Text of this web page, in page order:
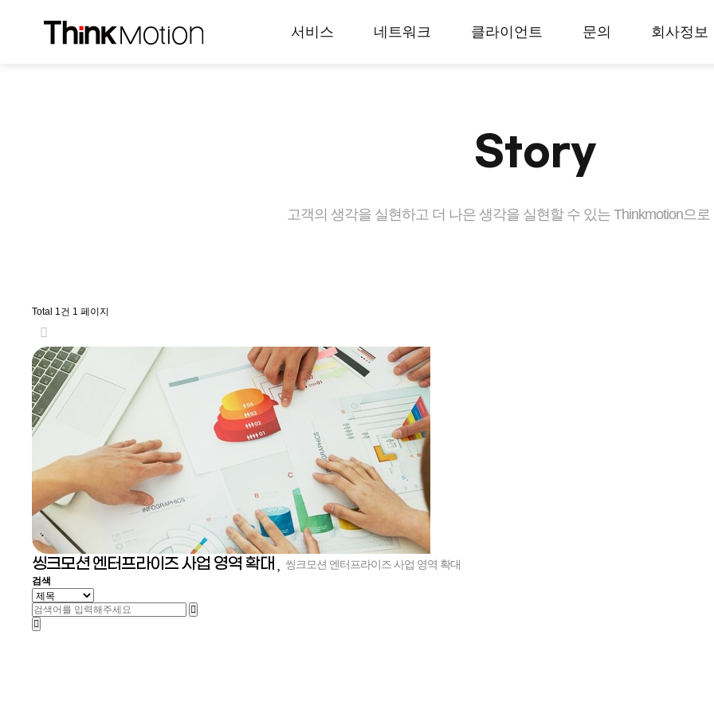
서비스 네트워크 클라이언트 문의 회사정보
Story
고객의 생각을 실현하고 더 나은 생각을 실현할 수 있는 Thinkmotion으
Total 1건 1 페이지
씽크모션 엔터프라이즈 사업 영역 확대 씽크모션 엔터프라이즈 사업 영역 확대
검색
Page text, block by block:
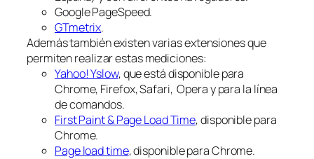
Google PageSpeed.
GTmetrix.
Además también existen varias extensiones que
permiten realizar estas mediciones:
Yahoo! Yslow, que está disponible para
Chrome, Firefox, Safari, Opera y para la línea
de comandos.
First Paint & Page Load Time, disponible para
Chrome.
Page load time, disponible para Chrome.
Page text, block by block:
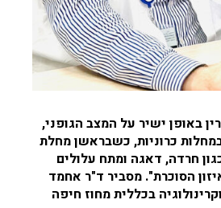
באופן ישיר על המצב הגופני,
כרוניות, כשבראשן מחלת
חרדה, דאגה ומתח עלולים
הסוכרת". מסביר ד"ר אחמד
בכללית מחוז חיפה
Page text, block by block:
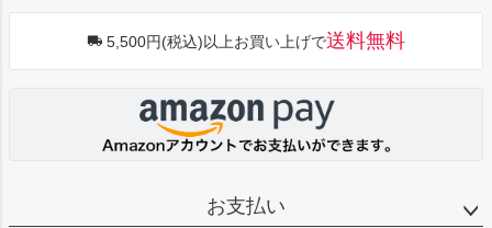
5,500円(税込)以上お買い上げで送料無料
お支払い
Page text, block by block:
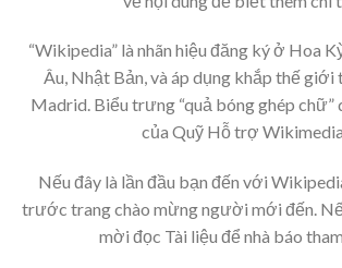
“Wikipedia” là nhãn hiệu đăng ký ở Hoa
Âu, Nhật Bản, và áp dụng khắp thế giới
Madrid. Biểu trưng “quả bóng ghép
của Quỹ Hỗ trợ
Nếu đây là lần đầu bạn đến với
trước trang chào mừng người mới đến.
mời đọc Tài liệu để nhà báo
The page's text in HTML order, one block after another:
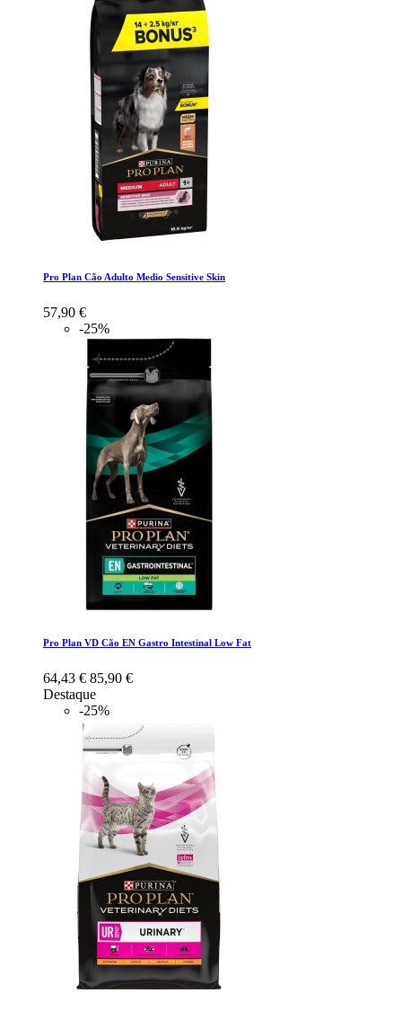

- _Task_
Print all entries exactly; skip the pictures.

- _Reply_
Text of this web page, in page order:
서비스 네트워크 클라이언트 문의 회사정보
Story
고객의 생각을 실현하고 더 나은 생각을 실현할 수 있는 Thinkmotion으
Total 1건 1 페이지
씽크모션 엔터프라이즈 사업 영역 확대 씽크모션 엔터프라이즈 사업 영역 확대
검색
Page text, block by block:
Google PageSpeed.
GTmetrix.
Además también existen varias extensiones que
permiten realizar estas mediciones:
Yahoo! Yslow, que está disponible para
Chrome, Firefox, Safari, Opera y para la línea
de comandos.
First Paint & Page Load Time, disponible para
Chrome.
Page load time, disponible para Chrome.
Page text, block by block:
באופן ישיר על המצב הגופני,
כרוניות, כשבראשן מחלת
חרדה, דאגה ומתח עלולים
הסוכרת". מסביר ד"ר אחמד
בכללית מחוז חיפה
Page text, block by block:
5,500円(税込)以上お買い上げで送料無料
お支払い
Page text, block by block:
“Wikipedia” là nhãn hiệu đăng ký ở Hoa
Âu, Nhật Bản, và áp dụng khắp thế giới
Madrid. Biểu trưng “quả bóng ghép
của Quỹ Hỗ trợ
Nếu đây là lần đầu bạn đến với
trước trang chào mừng người mới đến.
mời đọc Tài liệu để nhà báo
The page's text in HTML order, one block after another:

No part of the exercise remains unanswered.